Producing 140 the at least one further chatbot statement 40 may comprise applying a user quality assessment classifier algorithm configured to classify the writing dynamics vector, thereby determining 142 a class of user quality rating 144. In examples, applying the user quality assessment classifier algorithm can be an/another intermediate step after receiving 130 the at least one input statement 30 from the user via the user and before producing 140 the at least one further chatbot statement 40. As an example, the user quality assessment classifier algorithm can be a pre-trained machine learning algorithm.
Qualities are properties of written language which indicate certain meanings, styles or tones to a user. For example, a quality may include how expert a writer seems, how authoritative they are, how child-like or old they are, their emotional state, or other.
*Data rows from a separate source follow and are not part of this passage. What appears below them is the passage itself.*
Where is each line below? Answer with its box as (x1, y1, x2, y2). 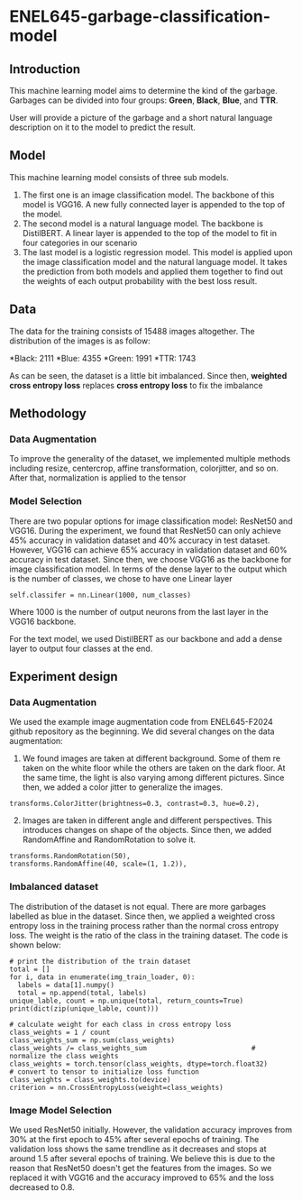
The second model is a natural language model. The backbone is (22, 218, 264, 229)
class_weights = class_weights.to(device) (9, 1075, 171, 1084)
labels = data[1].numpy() (17, 980, 115, 989)
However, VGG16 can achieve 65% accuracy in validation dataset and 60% (9, 544, 288, 555)
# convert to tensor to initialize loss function (9, 1067, 200, 1076)
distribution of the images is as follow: (9, 335, 151, 346)
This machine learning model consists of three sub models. (9, 171, 230, 182)
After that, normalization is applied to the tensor (9, 472, 187, 483)
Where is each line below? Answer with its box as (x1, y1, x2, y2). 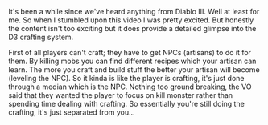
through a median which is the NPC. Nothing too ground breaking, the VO (8, 82, 252, 91)
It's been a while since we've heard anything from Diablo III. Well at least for (8, 7, 260, 16)
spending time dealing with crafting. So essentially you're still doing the (8, 99, 245, 108)
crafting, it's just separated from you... (8, 107, 135, 117)
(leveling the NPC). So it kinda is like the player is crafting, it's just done (8, 74, 245, 83)
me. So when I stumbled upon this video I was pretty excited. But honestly (8, 15, 254, 25)
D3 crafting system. (8, 32, 74, 42)
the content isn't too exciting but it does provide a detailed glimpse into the (8, 24, 257, 33)
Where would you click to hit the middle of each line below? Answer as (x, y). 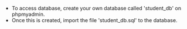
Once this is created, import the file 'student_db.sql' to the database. (94, 20)
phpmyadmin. (28, 14)
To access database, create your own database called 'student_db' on (96, 8)
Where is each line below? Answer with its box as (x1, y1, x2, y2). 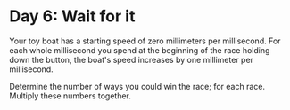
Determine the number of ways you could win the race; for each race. (9, 81, 266, 91)
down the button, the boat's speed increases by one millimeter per (9, 54, 254, 65)
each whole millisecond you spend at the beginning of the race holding (9, 44, 270, 55)
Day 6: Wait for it (9, 6, 136, 27)
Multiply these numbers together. (9, 90, 132, 101)
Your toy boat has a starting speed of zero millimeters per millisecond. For (9, 35, 281, 46)
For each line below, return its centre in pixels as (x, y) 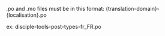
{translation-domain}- (133, 9)
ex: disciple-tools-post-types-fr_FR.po (54, 27)
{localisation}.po (26, 15)
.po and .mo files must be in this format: (55, 9)
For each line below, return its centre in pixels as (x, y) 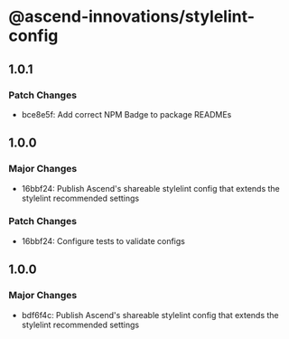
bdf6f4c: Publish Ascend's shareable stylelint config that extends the (150, 315)
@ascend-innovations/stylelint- (131, 17)
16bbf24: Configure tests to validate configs (103, 240)
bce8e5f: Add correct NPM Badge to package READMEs (126, 114)
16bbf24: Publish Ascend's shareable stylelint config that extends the (151, 188)
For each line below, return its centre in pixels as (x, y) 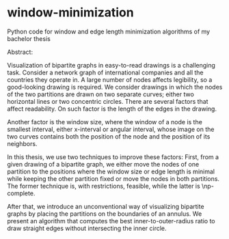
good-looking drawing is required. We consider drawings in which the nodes (115, 87)
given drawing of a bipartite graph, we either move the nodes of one (103, 164)
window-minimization (71, 13)
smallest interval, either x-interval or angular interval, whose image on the (111, 129)
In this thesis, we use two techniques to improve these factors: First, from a (113, 157)
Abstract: (20, 52)
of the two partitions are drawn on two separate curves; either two (101, 94)
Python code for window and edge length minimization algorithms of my (109, 31)
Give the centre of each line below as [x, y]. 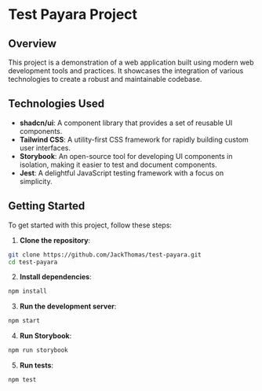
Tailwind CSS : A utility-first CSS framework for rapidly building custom [134, 139]
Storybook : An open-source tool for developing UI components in [126, 156]
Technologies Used [56, 104]
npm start [24, 321]
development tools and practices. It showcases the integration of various [126, 71]
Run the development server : [68, 306]
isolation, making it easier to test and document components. [118, 164]
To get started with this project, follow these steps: [90, 225]
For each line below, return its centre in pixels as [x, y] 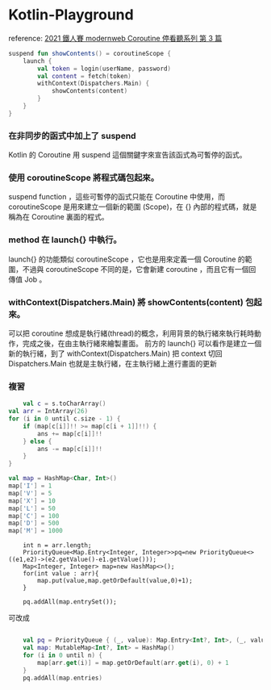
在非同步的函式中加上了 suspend [72, 136]
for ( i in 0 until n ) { [63, 655]
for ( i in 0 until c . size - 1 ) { [65, 419]
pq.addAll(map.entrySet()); [70, 602]
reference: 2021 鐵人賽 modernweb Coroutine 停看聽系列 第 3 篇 [115, 38]
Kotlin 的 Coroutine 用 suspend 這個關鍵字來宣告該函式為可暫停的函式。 [127, 155]
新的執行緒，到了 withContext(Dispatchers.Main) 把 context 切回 [115, 353]
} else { [38, 441]
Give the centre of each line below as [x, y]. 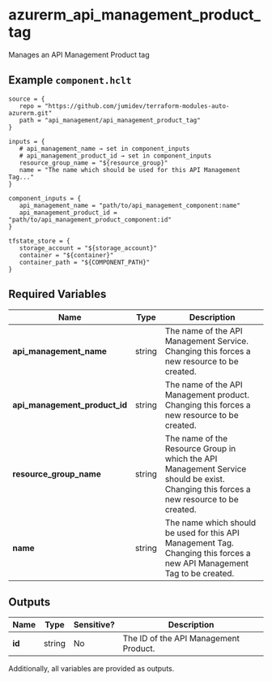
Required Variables [57, 294]
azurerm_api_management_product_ [135, 15]
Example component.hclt [70, 80]
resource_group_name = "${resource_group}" [93, 163]
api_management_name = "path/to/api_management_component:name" [130, 205]
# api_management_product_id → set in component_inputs [115, 156]
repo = [30, 106]
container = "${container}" [66, 255]
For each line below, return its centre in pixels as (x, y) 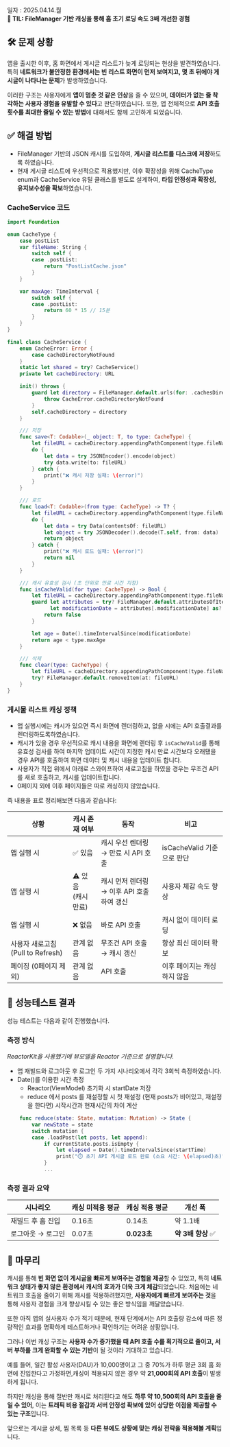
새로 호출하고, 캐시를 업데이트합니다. (73, 777)
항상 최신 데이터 (186, 943)
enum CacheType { (32, 234)
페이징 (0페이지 (34, 966)
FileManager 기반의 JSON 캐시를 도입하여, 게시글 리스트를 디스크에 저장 (113, 154)
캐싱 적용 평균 (147, 1208)
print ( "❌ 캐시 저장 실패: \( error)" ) (93, 475)
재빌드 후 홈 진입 (35, 1221)

Qualities may be indicated in any aspect of writing or handwriting, including the graphical form of the handwriting, the properties of the dynamic motions used to create the handwriting, the word choice, language construction, or other. Some qualities may be easily identified by humans, while some qualities may only be easily recognized algorithmically. This is largely dependent on which aspects of the writing the quality indicates. As an example, simplistic word use is easily recognizable by a human as being “child-like”, but subtle changes in applied pressure may only indicate domain expertise level to an automated system. A key focus can be the quality of domain expertise.
Classification of the writing dynamics vector may be binary, again e.g. in the set {0, 1}. For example, classification of the writing dynamics may relate to domain expertise of the user, or to confidence of the user, or to a combination of domain expertise and confidence of the user. The class of user quality rating 144 can then, for example, be either “expert” or “non-expert”, and/or either “confident” or “non-confident”. Such classes can be numerically represented e.g., in the set {0, 1} or in the set {0, 1, 2, 3}, respectively.
As an example, a chatbot quality rating 145 may be determined for the class of user quality rating 144 based on a complementary quality lookup table. The chatbot quality rating 145 may also be binary. The chatbot quality rating 145 relates to a style (e.g. an educational, psychological, and/or linguistic style) of the at least one further chatbot statement 40. As an example, the chatbot quality rating 145 is either “authoritative” or “non-authoritative”.
While the user quality rating 144 relates to the user, the chatbot quality rating 145 can be seen as an appropriate choice of chatbot reply to the user. On the other hand, a chatbot quality rating 145 can be the class of user quality rating 144. In other words, applying the complementary quality lookup table can be bypassed because the translation by this table can be integrated into the quality assessment classifier algorithm. Such can be done for example by training the quality assessment classifier algorithm not towards predicting the class of user quality rating 144 but on the (class of) chatbot quality rating 145.
Producing 140 the at least one further chatbot statement 40 at least based on the at least one dynamic feature 31 of the handwriting of the user may comprise applying a tutorial algorithm configured to select 146 or generate 147 the at least one further chatbot statement 40 based on the correctness rating 143 and the chatbot quality rating 145.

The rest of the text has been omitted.